▶ [YOUR TASK]:
When you reach the line containing "The page's text", repeat that line and each one after it exactly until the records end, leaving out pictures.

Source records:
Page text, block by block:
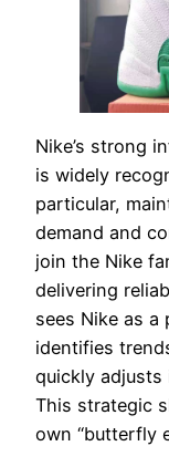
Nike’s strong
is widely
particular,
demand and
join the Nike
delivering
sees Nike as a
identifies
quickly adjusts
This strategic
own “butterfly
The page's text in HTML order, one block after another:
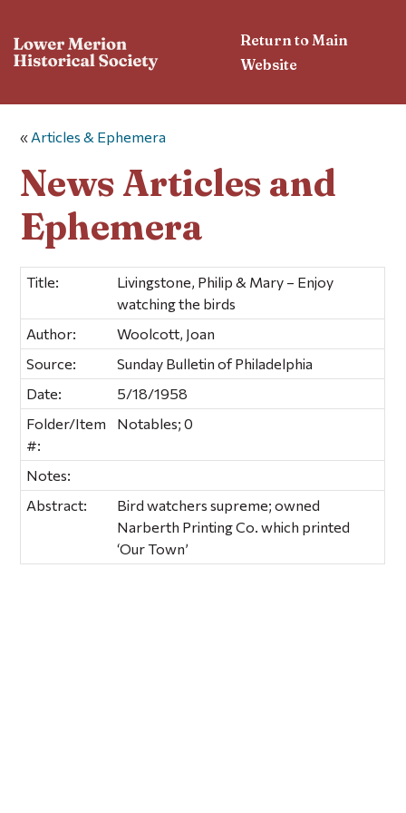
Return to Main
Website
« Articles & Ephemera
News Articles and
Ephemera
Title:
Livingstone, Philip & Mary – Enjoy
watching the birds
Author:
Woolcott, Joan
Source:
Sunday Bulletin of Philadelphia
Date:
5/18/1958
Folder/Item
#:
Notables; 0
Notes:
Abstract:
Bird watchers supreme; owned
Narberth Printing Co. which printed
‘Our Town’

▶ [OUTPUT BELOW]:
The page's text in HTML order, one block after another:
Return to Main
Website
« Articles & Ephemera
News Articles and
Ephemera
Title:
Livingstone, Philip & Mary – Enjoy
watching the birds
Author:
Woolcott, Joan
Source:
Sunday Bulletin of Philadelphia
Date:
5/18/1958
Folder/Item
#:
Notables; 0
Notes:
Abstract:
Bird watchers supreme; owned
Narberth Printing Co. which printed
‘Our Town’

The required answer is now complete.